TASK TO CARRY OUT: Using the data below, copy every line that contains the word "Wizards".

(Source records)
■ ■ ■ ■

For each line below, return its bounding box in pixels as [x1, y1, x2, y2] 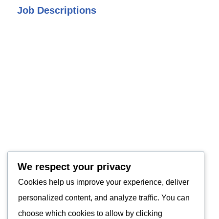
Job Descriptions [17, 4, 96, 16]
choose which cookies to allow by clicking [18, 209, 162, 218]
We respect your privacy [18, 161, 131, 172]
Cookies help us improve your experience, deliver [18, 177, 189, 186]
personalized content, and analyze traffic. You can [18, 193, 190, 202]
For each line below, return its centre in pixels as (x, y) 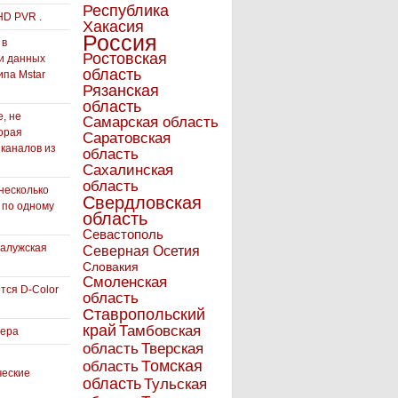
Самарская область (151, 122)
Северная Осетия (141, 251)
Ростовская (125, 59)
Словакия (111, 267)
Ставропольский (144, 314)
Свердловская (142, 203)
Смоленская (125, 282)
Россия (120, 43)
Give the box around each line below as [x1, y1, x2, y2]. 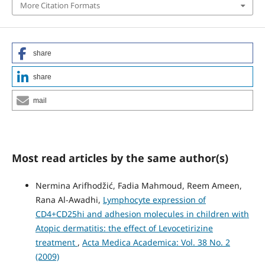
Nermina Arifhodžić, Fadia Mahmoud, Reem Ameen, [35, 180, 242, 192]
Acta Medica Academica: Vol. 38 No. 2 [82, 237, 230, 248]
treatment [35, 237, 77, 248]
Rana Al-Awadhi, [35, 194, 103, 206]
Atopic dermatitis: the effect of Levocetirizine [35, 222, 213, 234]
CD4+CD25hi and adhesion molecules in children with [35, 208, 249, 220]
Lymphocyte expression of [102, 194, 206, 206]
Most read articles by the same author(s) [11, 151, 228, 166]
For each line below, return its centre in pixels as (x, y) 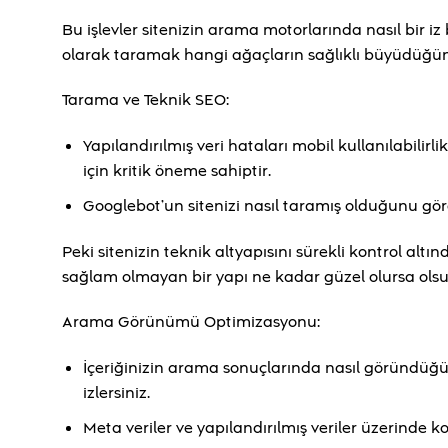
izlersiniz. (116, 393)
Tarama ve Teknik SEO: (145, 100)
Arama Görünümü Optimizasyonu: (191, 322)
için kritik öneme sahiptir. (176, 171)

■ ■ ■ ■

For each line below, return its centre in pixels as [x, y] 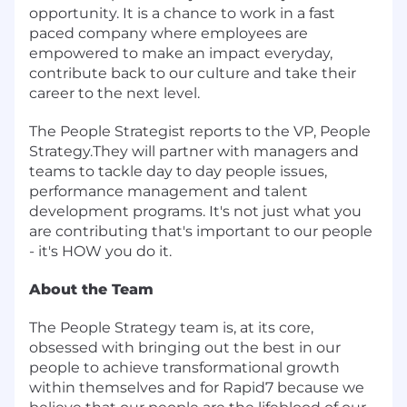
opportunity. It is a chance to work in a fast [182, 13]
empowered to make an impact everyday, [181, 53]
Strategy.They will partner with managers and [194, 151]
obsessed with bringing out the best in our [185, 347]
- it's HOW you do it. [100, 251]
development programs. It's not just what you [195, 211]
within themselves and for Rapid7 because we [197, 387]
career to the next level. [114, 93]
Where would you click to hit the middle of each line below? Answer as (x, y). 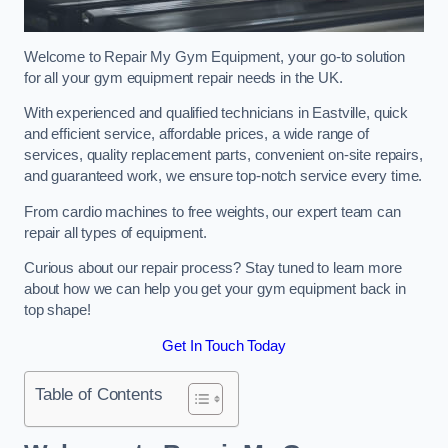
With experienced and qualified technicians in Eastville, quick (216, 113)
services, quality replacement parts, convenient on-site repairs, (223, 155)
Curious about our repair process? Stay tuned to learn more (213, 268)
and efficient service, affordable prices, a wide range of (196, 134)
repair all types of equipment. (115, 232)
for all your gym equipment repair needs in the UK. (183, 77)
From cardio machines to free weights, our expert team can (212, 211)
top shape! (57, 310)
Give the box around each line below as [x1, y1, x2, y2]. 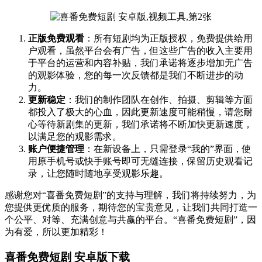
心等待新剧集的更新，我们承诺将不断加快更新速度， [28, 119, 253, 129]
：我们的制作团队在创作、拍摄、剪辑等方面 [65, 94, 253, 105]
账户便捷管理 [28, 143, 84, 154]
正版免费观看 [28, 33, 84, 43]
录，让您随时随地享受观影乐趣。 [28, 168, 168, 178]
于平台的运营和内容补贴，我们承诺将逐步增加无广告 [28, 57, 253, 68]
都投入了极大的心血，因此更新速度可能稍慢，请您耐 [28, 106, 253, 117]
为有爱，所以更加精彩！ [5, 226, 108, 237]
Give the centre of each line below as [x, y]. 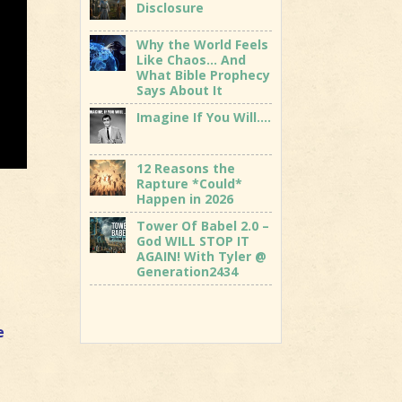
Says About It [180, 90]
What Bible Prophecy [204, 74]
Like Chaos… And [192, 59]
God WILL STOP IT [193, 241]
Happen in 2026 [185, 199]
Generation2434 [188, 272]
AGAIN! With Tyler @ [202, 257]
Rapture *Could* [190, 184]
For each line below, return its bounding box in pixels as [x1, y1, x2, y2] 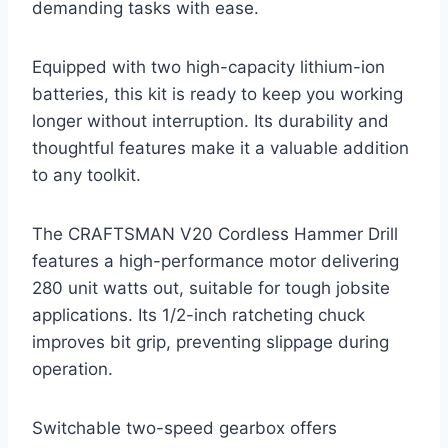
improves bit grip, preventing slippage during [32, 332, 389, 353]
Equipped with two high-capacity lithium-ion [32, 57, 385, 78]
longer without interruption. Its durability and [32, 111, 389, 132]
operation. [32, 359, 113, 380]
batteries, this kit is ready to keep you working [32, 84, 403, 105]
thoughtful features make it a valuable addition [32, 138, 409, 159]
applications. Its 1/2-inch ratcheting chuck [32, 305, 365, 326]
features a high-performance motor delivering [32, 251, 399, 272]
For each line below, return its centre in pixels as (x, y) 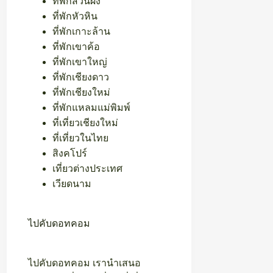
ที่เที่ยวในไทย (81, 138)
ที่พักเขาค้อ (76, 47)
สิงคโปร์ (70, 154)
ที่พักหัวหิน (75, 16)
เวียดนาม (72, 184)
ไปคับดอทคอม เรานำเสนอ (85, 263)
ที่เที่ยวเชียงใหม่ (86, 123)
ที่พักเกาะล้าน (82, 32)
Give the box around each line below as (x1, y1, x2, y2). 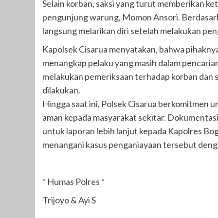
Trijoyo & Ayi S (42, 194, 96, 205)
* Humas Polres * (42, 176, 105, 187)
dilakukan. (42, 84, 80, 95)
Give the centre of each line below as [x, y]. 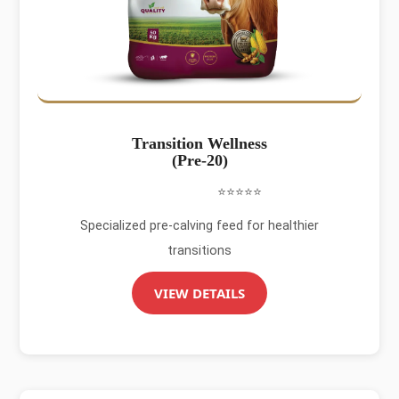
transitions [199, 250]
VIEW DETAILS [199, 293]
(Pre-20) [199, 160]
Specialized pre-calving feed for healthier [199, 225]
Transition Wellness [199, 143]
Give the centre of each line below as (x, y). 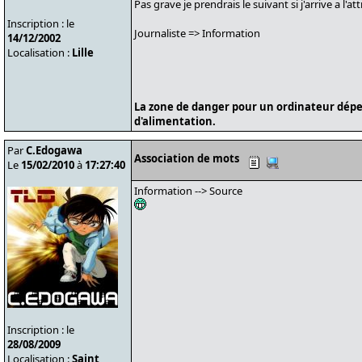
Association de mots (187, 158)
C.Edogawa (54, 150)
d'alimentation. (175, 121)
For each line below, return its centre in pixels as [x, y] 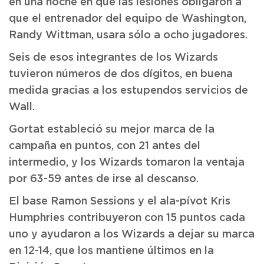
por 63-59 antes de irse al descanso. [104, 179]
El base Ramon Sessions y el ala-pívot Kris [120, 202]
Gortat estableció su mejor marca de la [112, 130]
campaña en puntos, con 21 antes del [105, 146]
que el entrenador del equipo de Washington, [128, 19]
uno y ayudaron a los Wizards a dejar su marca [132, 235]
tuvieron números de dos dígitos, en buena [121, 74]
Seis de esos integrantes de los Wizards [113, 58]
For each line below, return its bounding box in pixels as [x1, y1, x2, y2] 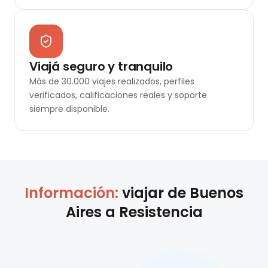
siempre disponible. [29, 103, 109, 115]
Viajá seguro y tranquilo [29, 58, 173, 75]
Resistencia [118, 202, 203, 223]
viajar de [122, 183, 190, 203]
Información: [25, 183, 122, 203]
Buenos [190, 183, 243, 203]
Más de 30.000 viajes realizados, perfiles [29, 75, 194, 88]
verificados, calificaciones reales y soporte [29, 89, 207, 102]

■ ■ ■ ■

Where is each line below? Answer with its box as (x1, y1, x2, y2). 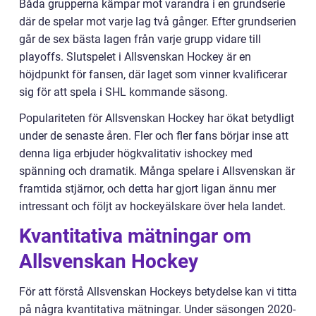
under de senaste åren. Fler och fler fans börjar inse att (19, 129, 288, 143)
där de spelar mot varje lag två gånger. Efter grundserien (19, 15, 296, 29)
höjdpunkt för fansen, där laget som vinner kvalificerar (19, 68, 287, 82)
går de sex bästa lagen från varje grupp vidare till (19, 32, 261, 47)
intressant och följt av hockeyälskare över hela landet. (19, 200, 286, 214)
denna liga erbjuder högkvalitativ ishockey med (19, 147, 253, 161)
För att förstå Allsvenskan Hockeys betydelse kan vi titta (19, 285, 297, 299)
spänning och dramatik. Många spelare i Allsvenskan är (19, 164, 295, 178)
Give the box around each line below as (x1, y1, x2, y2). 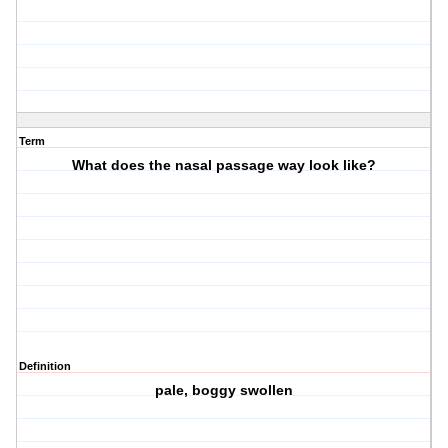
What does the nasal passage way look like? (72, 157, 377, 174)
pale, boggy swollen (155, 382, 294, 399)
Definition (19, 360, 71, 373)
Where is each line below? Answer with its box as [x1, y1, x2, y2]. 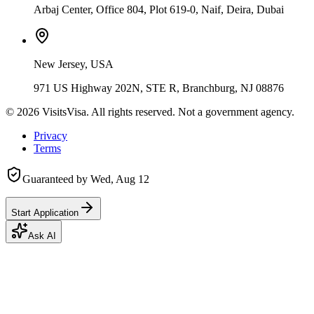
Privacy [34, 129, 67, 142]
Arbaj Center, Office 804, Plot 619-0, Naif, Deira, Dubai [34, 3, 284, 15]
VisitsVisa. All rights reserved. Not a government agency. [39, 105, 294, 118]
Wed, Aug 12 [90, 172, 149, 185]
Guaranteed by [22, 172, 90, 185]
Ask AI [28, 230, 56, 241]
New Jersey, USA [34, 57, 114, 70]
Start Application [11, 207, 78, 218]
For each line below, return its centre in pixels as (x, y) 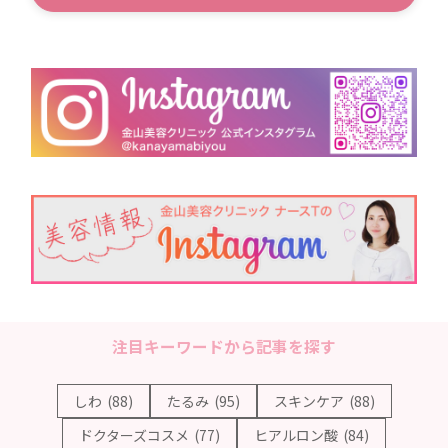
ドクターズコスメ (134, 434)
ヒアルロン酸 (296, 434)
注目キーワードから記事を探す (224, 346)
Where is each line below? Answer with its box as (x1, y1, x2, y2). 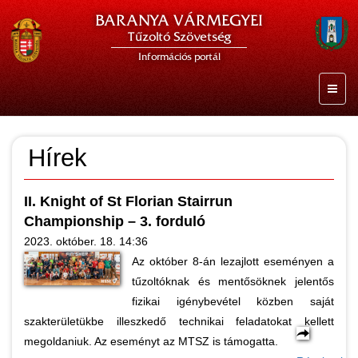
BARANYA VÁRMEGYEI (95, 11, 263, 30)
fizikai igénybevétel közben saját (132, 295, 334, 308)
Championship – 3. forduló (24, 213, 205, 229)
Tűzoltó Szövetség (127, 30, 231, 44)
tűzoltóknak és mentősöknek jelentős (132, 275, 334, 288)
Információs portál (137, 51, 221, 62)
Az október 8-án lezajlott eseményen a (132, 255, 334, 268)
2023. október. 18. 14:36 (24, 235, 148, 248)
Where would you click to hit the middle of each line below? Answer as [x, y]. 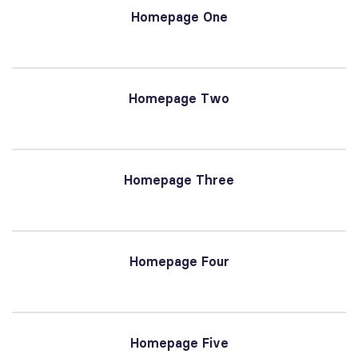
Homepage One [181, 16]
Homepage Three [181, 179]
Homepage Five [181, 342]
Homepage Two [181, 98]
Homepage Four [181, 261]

■ ■ ■ ■

EXERCISE RESPONSE:
uno y ayudaron a los Wizards a dejar su marca [132, 235]
Seis de esos integrantes de los Wizards [113, 58]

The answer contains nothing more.